Jessica BRIONES, Appellant v. BRAZOS BEND VILLA APARTMENTS, Appellee.

No. 14–12–01125–CV.

Decided: July 1, 2014

Panel consists of Justices BUSBY, DONOVAN, and BROWN. Mark J. Grandich, for Jessica Briones. Robert E. Bone, for Brazos Bend Villa Apartments.

OPINION

Appellant, Jessica Briones, appeals a forcible detainer judgment awarding appellee, Brazos Bend Villa Apartments (“Brazos Bend”), possession of the premises at issue, attorney's fees, and court costs. Briones contends Brazos Bend presented no evidence that (1) it provided the requisite statutory notice to vacate before filing the forcible detainer action, and (2) it was eligible to recover attorney's fees. As a preliminary matter, the parties dispute whether this appeal is moot because Briones no longer possesses the premises.

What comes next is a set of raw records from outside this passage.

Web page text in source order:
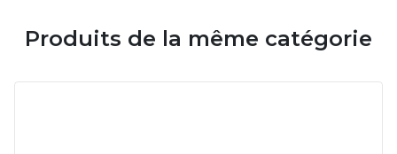
Produits de la même catégorie
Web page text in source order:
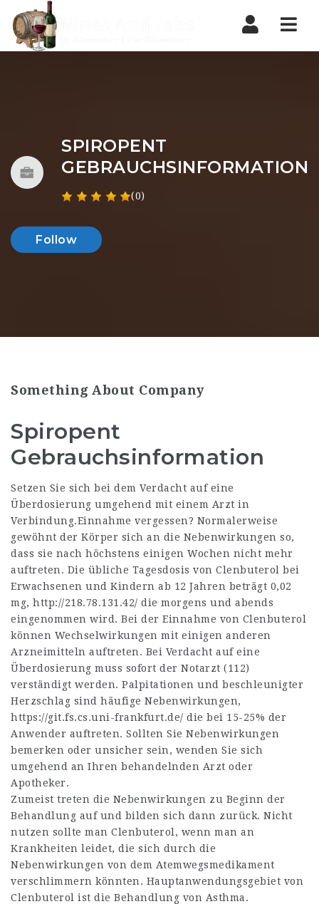
SPIROPENT
GEBRAUCHSINFORMATION
(0)
Follow
Something About Company
Spiropent
Gebrauchsinformation
Setzen Sie sich bei dem Verdacht auf eine
Überdosierung umgehend mit einem Arzt in
Verbindung.Einnahme vergessen? Normalerweise
gewöhnt der Körper sich an die Nebenwirkungen so,
dass sie nach höchstens einigen Wochen nicht mehr
auftreten. Die übliche Tagesdosis von Clenbuterol bei
Erwachsenen und Kindern ab 12 Jahren beträgt 0,02
mg, http://218.78.131.42/ die morgens und abends
eingenommen wird. Bei der Einnahme von Clenbuterol
können Wechselwirkungen mit einigen anderen
Arzneimitteln auftreten. Bei Verdacht auf eine
Überdosierung muss sofort der Notarzt (112)
verständigt werden. Palpitationen und beschleunigter
Herzschlag sind häufige Nebenwirkungen,
https://git.fs.cs.uni-frankfurt.de/ die bei 15-25% der
Anwender auftreten. Sollten Sie Nebenwirkungen
bemerken oder unsicher sein, wenden Sie sich
umgehend an Ihren behandelnden Arzt oder
Apotheker.
Zumeist treten die Nebenwirkungen zu Beginn der
Behandlung auf und bilden sich dann zurück. Nicht
nutzen sollte man Clenbuterol, wenn man an
Krankheiten leidet, die sich durch die
Nebenwirkungen von dem Atemwegsmedikament
verschlimmern könnten. Hauptanwendungsgebiet von
Clenbuterol ist die Behandlung von Asthma.
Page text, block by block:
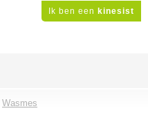
Ik ben een kinesist
Wasmes
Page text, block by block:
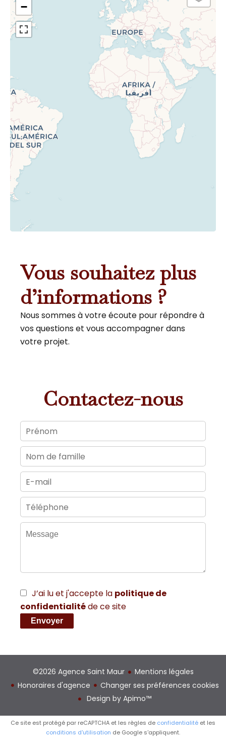
−
Vous souhaitez plus
d’informations ?
Nous sommes à votre écoute pour répondre à
vos questions et vous accompagner dans
votre projet.
Contactez-nous
J’ai lu et j'accepte la politique de
confidentialitéde ce site
Envoyer
©2026 Agence Saint Maur
Mentions légales
Honoraires d'agence
Changer ses préférences cookies
Design by Apimo™
Ce site est protégé par reCAPTCHA et les règles de confidentialité et les
conditions d'utilisation de Google s'appliquent.
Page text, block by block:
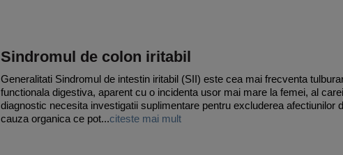
Sindromul de colon iritabil
Generalitati Sindromul de intestin iritabil (SII) este cea mai frecventa
functionala digestiva, aparent cu o incidenta usor mai mare la femei, al carei
diagnostic necesita investigatii suplimentare pentru excluderea afectiunilor
cauza organica ce pot...citeste mai mult
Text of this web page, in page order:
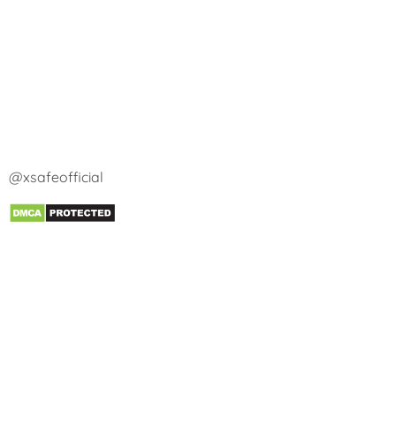
@xsafeofficial
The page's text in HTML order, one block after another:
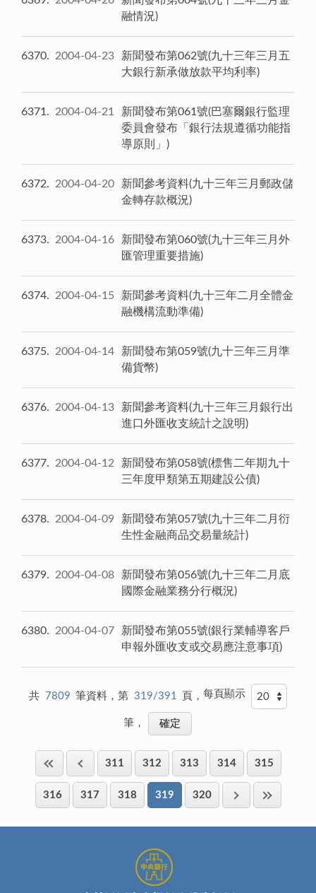
融情況)
6370 2004-04-23
新聞發布第062號(九十三年三月五
大銀行新承做放款平均利率)
6371 2004-04-21
新聞發布第061號(巴塞爾銀行監理
委員會發布「銀行法規遵循功能指
導原則」)
6372 2004-04-20
新聞參考資料(九十三年三月郵政儲
金轉存款概況)
6373 2004-04-16
新聞發布第060號(九十三年三月外
匯管理重要措施)
6374 2004-04-15
新聞參考資料(九十三年二月全體金
融機構流動準備)
6375 2004-04-14
新聞發布第059號(九十三年三月準
備貨幣)
6376 2004-04-13
新聞參考資料(九十三年三月銀行出
進口外匯收支統計之說明)
6377 2004-04-12
新聞發布第058號(標售二年期九十
三年度甲類第五期建設公債)
6378 2004-04-09
新聞發布第057號(九十三年二月衍
生性金融商品交易量統計)
6379 2004-04-08
新聞發布第056號(九十三年二月底
國際金融業務分行概況)
6380 2004-04-07
新聞發布第055號(銀行業輔導客戶
申報外匯收支或交易應注意事項)
共 7809 筆資料，第 319/391 頁， 每頁顯示
筆，
311 312 313 314 315
316 317 318 319 320
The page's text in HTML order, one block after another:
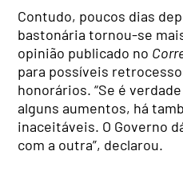
Contudo, poucos dias
bastonária tornou-se
opinião publicado no
para possíveis
honorários. “Se é
alguns aumentos, há
inaceitáveis. O Governo
com a outra”, declarou.
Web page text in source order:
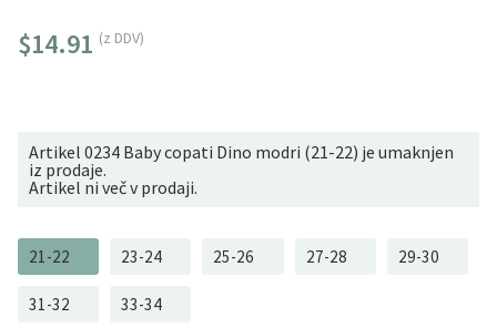
$14.91 (z DDV)
Artikel 0234 Baby copati Dino modri (21-22) je umaknjen
iz prodaje.
Artikel ni več v prodaji.
21-22 23-24 25-26 27-28 29-30
31-32 33-34
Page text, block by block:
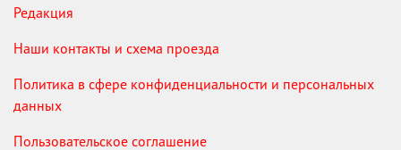
Редакция
Наши контакты и схема проезда
Политика в сфере конфиденциальности и персональных
данных
Пользовательское соглашение
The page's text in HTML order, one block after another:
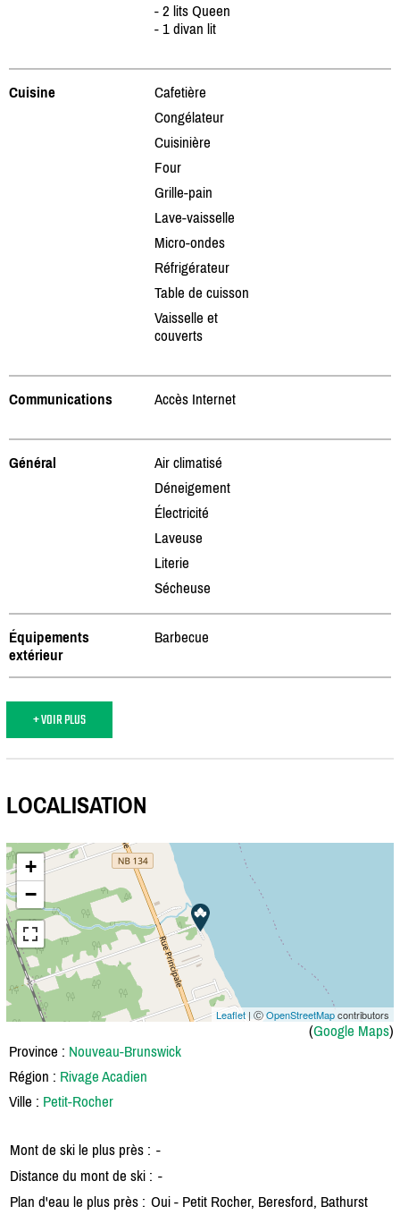
- 2 lits Queen
- 1 divan lit
Cuisine
Cafetière
Congélateur
Cuisinière
Four
Grille-pain
Lave-vaisselle
Micro-ondes
Réfrigérateur
Table de cuisson
Vaisselle et
couverts
Communications Accès Internet
Général
Air climatisé
Déneigement
Électricité
Laveuse
Literie
Sécheuse
Équipements
extérieur
Barbecue
+ VOIR PLUS
LOCALISATION
+
−
Leaflet | ⒸOpenStreetMapcontributors
(Google Maps)
Province : Nouveau-Brunswick
Région : Rivage Acadien
Ville : Petit-Rocher
Mont de ski le plus près : -
Distance du mont de ski : -
Plan d'eau le plus près : Oui - Petit Rocher, Beresford, Bathurst
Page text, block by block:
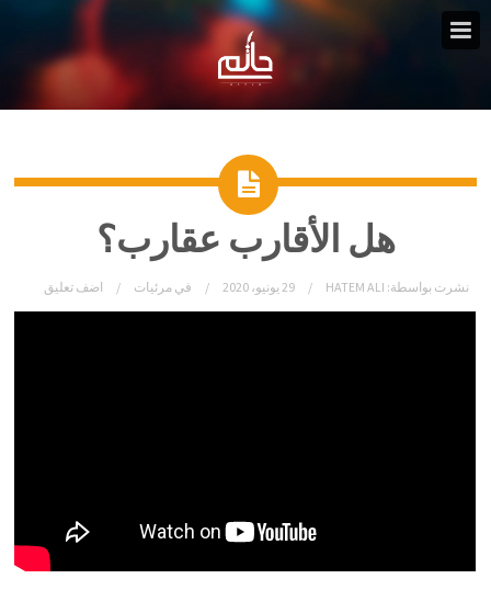
هل الأقارب عقارب؟
نشرت بواسطة: HATEM ALI 29 يونيو، 2020 في مرئيات اضف تعليق
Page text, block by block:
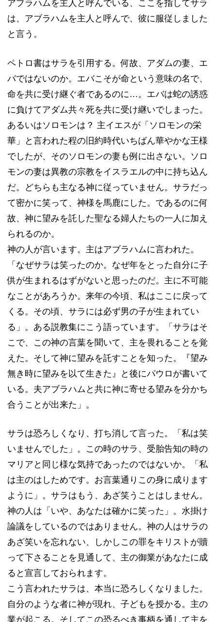
アブラハムを主人と呼んでいる、ここを指してサラ
は、アブラハムを主人と呼んで、彼に服従しました
と言う。
ペトロ書はサラを引用する。何故、アダムの妻、エ
バではないのか。エバこそが命という意味の名で、
命を共に受け継ぐ者であるのに…。エバは蛇の誘惑
に負けてアダム共々死を共に受け継いでしまった。
あるいはソロモンは？ 主イエスが「ソロモンの栄
華」と言われた程の旧約時代いちばん華やかな王様
でしたが、そのソロモンの妻も例に出さない。ソロ
モンの妻は異教の宗教をイスラエルの中に持ち込ん
だ。どちらも主なる神に従っていません。サラだっ
て密かに笑って、神様を馬鹿にした。であるのに何
故、神に望みを託した聖なる婦人たちの一人に加え
られるのか。
神の人が言います。主はアブラハムに言われた。
「なぜサラは笑ったのか。なぜ年をとった自分に子
供が生まれるはずがないと思ったのだ。主に不可能
なことがあろうか。来年の今頃、私はここに戻って
くる。その頃、サラには必ず男の子が生まれてい
る」。ある説教集にこう語っています。「サラはそ
こで、この神の言葉を聞いて、主を畏れることを覚
えた。そして神に望みを託すことを知った。『望み
無き時に望みを以て生きた』と後にパウロが書いて
いる。夫アブラハムと共に神に寄せる望みを分かち
合うことが出来た」。
サラは恐ろしくなり、打ち消して言った。「私は笑
いませんでした」。この時のサラ、受胎告知の時の
マリアと同じ様な気持であったのではないか。「私
は主のはしためです。お言葉通りこの身に成ります
ように」。サラはもう、あざ笑うことはしません。
神の人は「いや、あなたは確かに笑った」。水掛け
論議をしているのではありません。神の人はサラの
あざ笑いを忘れない、しかしこの罪をキリストが贖
って下さることを見通して、主の御業があなたに成
ると宣言しておられます。
こう言われたサラは、本当に恐ろしくなりました。
自分のような者に神が現れ、子どもを授かる。主の
業が起こる。そしてこの恐るべき事柄を通して主を
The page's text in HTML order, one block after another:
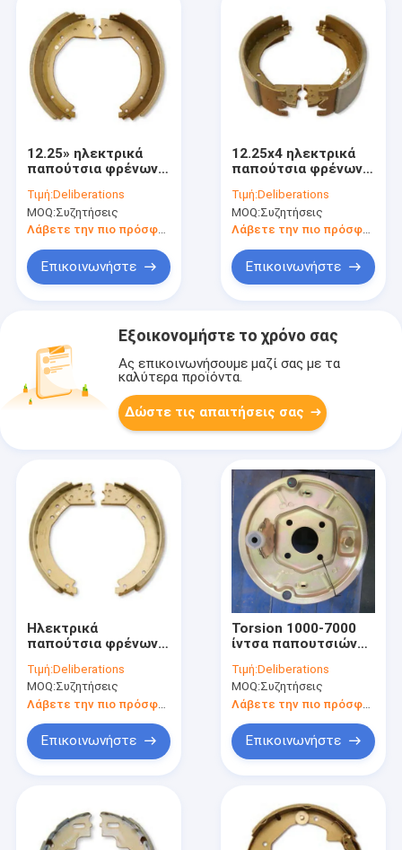
12.25» ηλεκτρικά
παπούτσια φρένων
Τιμή:Deliberations
MOQ:Συζητήσεις
Λάβετε την πιο πρόσφατη τιμή
Επικοινωνήστε
12.25x4 ηλεκτρικά
παπούτσια φρένων
Τιμή:Deliberations
MOQ:Συζητήσεις
Λάβετε την πιο πρόσφατη τιμή
Επικοινωνήστε
Εξοικονομήστε το χρόνο σας
Ας επικοινωνήσουμε μαζί σας με τα
καλύτερα προϊόντα.
Δώστε τις απαιτήσεις σας
Ηλεκτρικά
παπούτσια φρένων
IATF16949 12.25*2.5
για Torsion τους
άξονες ρυμουλκών
Τιμή:Deliberations
MOQ:Συζητήσεις
Λάβετε την πιο πρόσφατη τιμή
Επικοινωνήστε
Torsion 1000-7000
ίντσα παπουτσιών
ρυμουλκών λίβρας
12.25*5
Τιμή:Deliberations
MOQ:Συζητήσεις
Επικοινωνήστε
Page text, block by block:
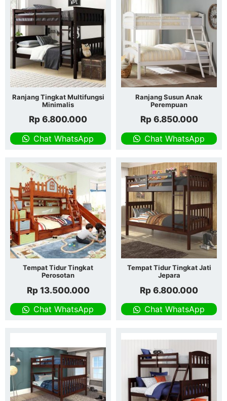
Ranjang Tingkat Multifungsi
Minimalis
Rp 6.800.000
Chat WhatsApp
Ranjang Susun Anak
Perempuan
Rp6.850.000
Chat WhatsApp
Tempat Tidur Tingkat
Perosotan
Rp13.500.000
Chat WhatsApp
Tempat Tidur Tingkat Jati
Jepara
Rp 6.800.000
Chat WhatsApp
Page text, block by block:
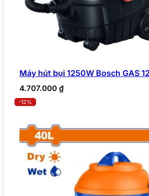
Máy hút bụi 1250W Bosch GAS
4.707.000 ₫
-12%
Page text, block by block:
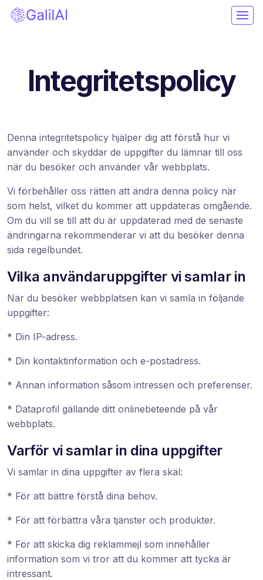
Integritetspolicy
Denna integritetspolicy hjälper dig att förstå hur vi
använder och skyddar de uppgifter du lämnar till oss
när du besöker och använder vår webbplats.
Vi förbehåller oss rätten att ändra denna policy när
som helst, vilket du kommer att uppdateras omgående.
Om du vill se till att du är uppdaterad med de senaste
ändringarna rekommenderar vi att du besöker denna
sida regelbundet.
Vilka användaruppgifter vi samlar in
När du besöker webbplatsen kan vi samla in följande
uppgifter:
* Din IP-adress.
* Din kontaktinformation och e-postadress.
* Annan information såsom intressen och preferenser.
* Dataprofil gällande ditt onlinebeteende på vår
webbplats.
Varför vi samlar in dina uppgifter
Vi samlar in dina uppgifter av flera skäl:
* För att bättre förstå dina behov.
* För att förbättra våra tjänster och produkter.
* För att skicka dig reklammejl som innehåller
information som vi tror att du kommer att tycka är
intressant.
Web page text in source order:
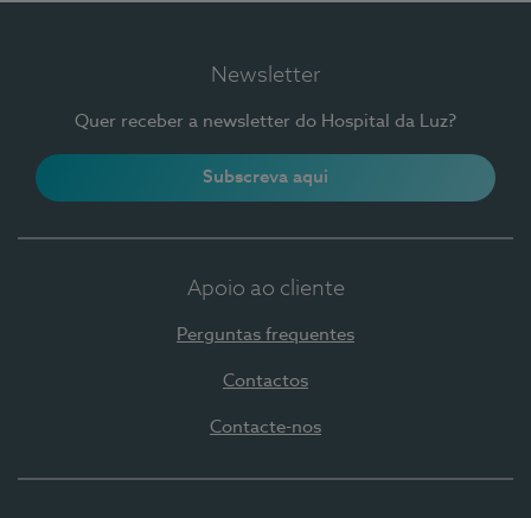
Newsletter
Quer receber a newsletter do Hospital da Luz?
Subscreva aqui
Apoio ao cliente
Perguntas frequentes
Contactos
Contacte-nos
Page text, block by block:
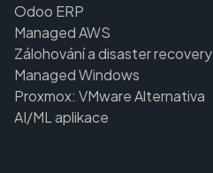
Odoo ERP
Managed AWS
Zálohování a disaster recovery
Managed Windows
Proxmox: VMware Alternativa
AI/ML aplikace
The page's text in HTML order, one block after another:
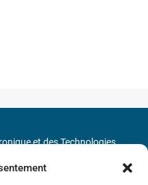
et des Technologies
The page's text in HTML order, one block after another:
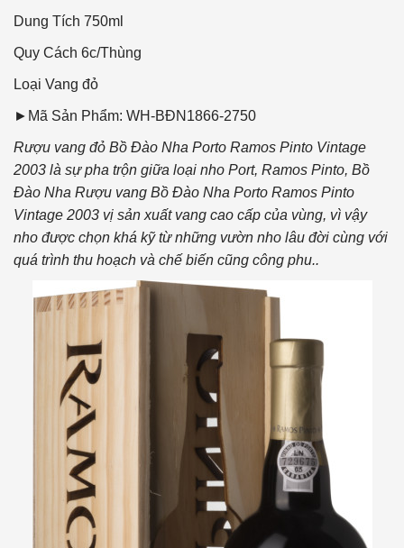
Dung Tích 750ml
Quy Cách 6c/Thùng
Loại Vang đỏ
►Mã Sản Phẩm: WH-BĐN1866-2750
Rượu vang đỏ Bồ Đào Nha Porto Ramos Pinto Vintage
2003 là sự pha trộn giữa loại nho Port, Ramos Pinto, Bồ
Đào Nha Rượu vang Bồ Đào Nha Porto Ramos Pinto
Vintage 2003 vị sản xuất vang cao cấp của vùng, vì vậy
nho được chọn khá kỹ từ những vườn nho lâu đời cùng với
quá trình thu hoạch và chế biến cũng công phu..
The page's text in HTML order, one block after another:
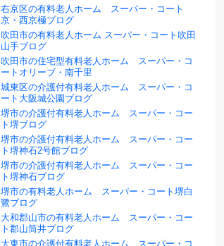
右京区の有料老人ホーム スーパー・コート
京・西京極ブログ
吹田市の有料老人ホーム スーパー・コート吹田
山手ブログ
吹田市の住宅型有料老人ホーム スーパー・コ
ートオリーブ・南千里
城東区の介護付有料老人ホーム スーパー・コ
ート大阪城公園ブログ
堺市の介護付有料老人ホーム スーパー・コー
ト堺ブログ
堺市の介護付有料老人ホーム スーパー・コー
ト堺神石2号館ブログ
堺市の介護付有料老人ホーム スーパー・コー
ト堺神石ブログ
堺市の有料老人ホーム スーパー・コート堺白
鷺ブログ
大和郡山市の有料老人ホーム スーパー・コー
ト郡山筒井ブログ
大東市の介護付有料老人ホーム スーパー・コ
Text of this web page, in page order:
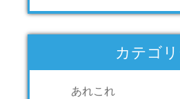
カテゴ
あれこれ
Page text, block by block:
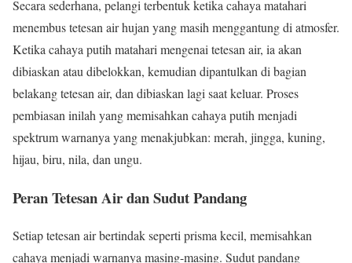
Secara sederhana, pelangi terbentuk ketika cahaya matahari
menembus tetesan air hujan yang masih menggantung di atmosfer.
Ketika cahaya putih matahari mengenai tetesan air, ia akan
dibiaskan atau dibelokkan, kemudian dipantulkan di bagian
belakang tetesan air, dan dibiaskan lagi saat keluar. Proses
pembiasan inilah yang memisahkan cahaya putih menjadi
spektrum warnanya yang menakjubkan: merah, jingga, kuning,
hijau, biru, nila, dan ungu.
Peran Tetesan Air dan Sudut Pandang
Setiap tetesan air bertindak seperti prisma kecil, memisahkan
cahaya menjadi warnanya masing-masing. Sudut pandang
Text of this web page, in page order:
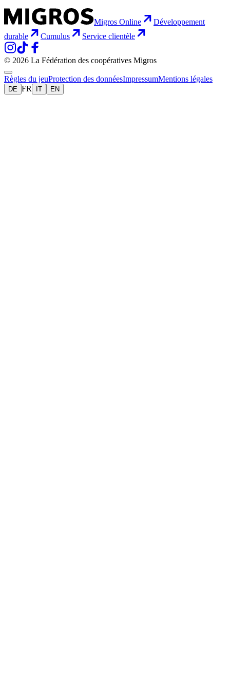
Migros Online
Développement
durable
Cumulus Service clientèle
© 2026 La Fédération des coopératives Migros
Règles du jeuProtection des donnéesImpressumMentions légales
DE FR IT EN
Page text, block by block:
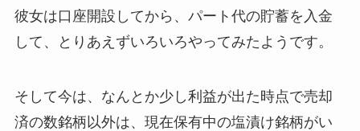
彼女は口座開設してから、パート代の貯蓄を入金
して、とりあえずいろいろやってみたようです。
そして今は、なんとか少し利益が出た時点で売却
済の数銘柄以外は、現在保有中の塩漬け銘柄がい
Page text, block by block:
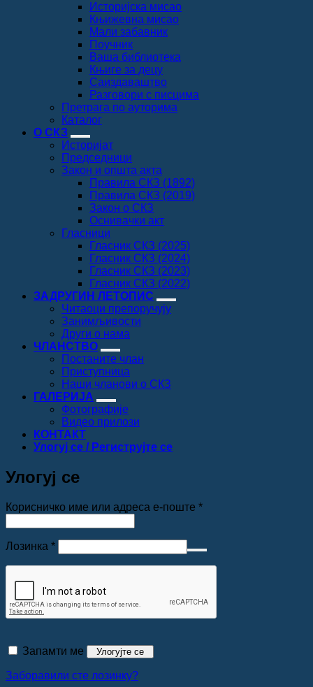
Историјска мисао
Књижевна мисао
Мали забавник
Поучник
Ваша библиотека
Књиге за децу
Саиздаваштво
Разговори с писцима
Претрага по ауторима
Каталог
О СКЗ
Историјат
Председници
Закон и општа акта
Правила СКЗ (1892)
Правила СКЗ (2019)
Закон о СКЗ
Оснивачки акт
Гласници
Гласник СКЗ (2025)
Гласник СКЗ (2024)
Гласник СКЗ (2023)
Гласник СКЗ (2022)
ЗАДРУГИН ЛЕТОПИС
Читаоци препоручују
Занимљивости
Други о нама
ЧЛАНСТВО
Постаните члан
Приступница
Наши чланови о СКЗ
ГАЛЕРИЈА
Фотографије
Видео прилози
КОНТАКТ
Улогуј се / Региструјте се
Улогуј се
Корисничко име или адреса е-поште *Обавезно
Лозинка *Обавезно
Запамти ме Улогујте се
Заборавили сте лозинку?
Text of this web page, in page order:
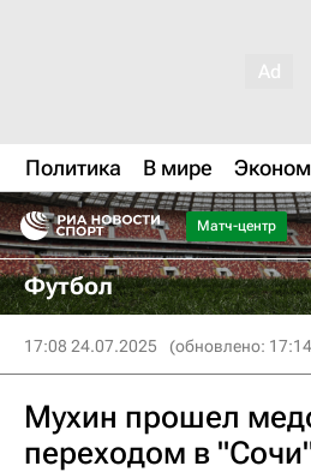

We conclude the appeal is moot only with respect to the award of possession. Accordingly, we dismiss for lack of appellate jurisdiction Briones's challenge to that portion of the judgment. We conclude the appeal is not moot relative to the award of attorney's fees and court costs, Brazos Bend failed to provide the statutorily-required notice to vacate, and thus the trial court erred by awarding attorney's fees and court costs. Accordingly, we reverse the portion of the judgment awarding Brazos Bend its attorney's fees and court costs and render judgment that it take nothing on its request for attorney's fees and court costs.

I. Background

During relevant times, Brazos Bend operated an apartment complex. Briones was a tenant pursuant to a written “Model Lease for Subsidized Programs,” under which her rent was subsidized by the Department of Housing and Urban Development (“HUD”). Briones has occupied the premises since January 2007, but her most recent lease was dated July 1, 2011. The initial term under that lease was to expire June 30, 2012. However, the lease provided that it would continue thereafter for successive month-to-month terms unless terminated as permitted by its provisions.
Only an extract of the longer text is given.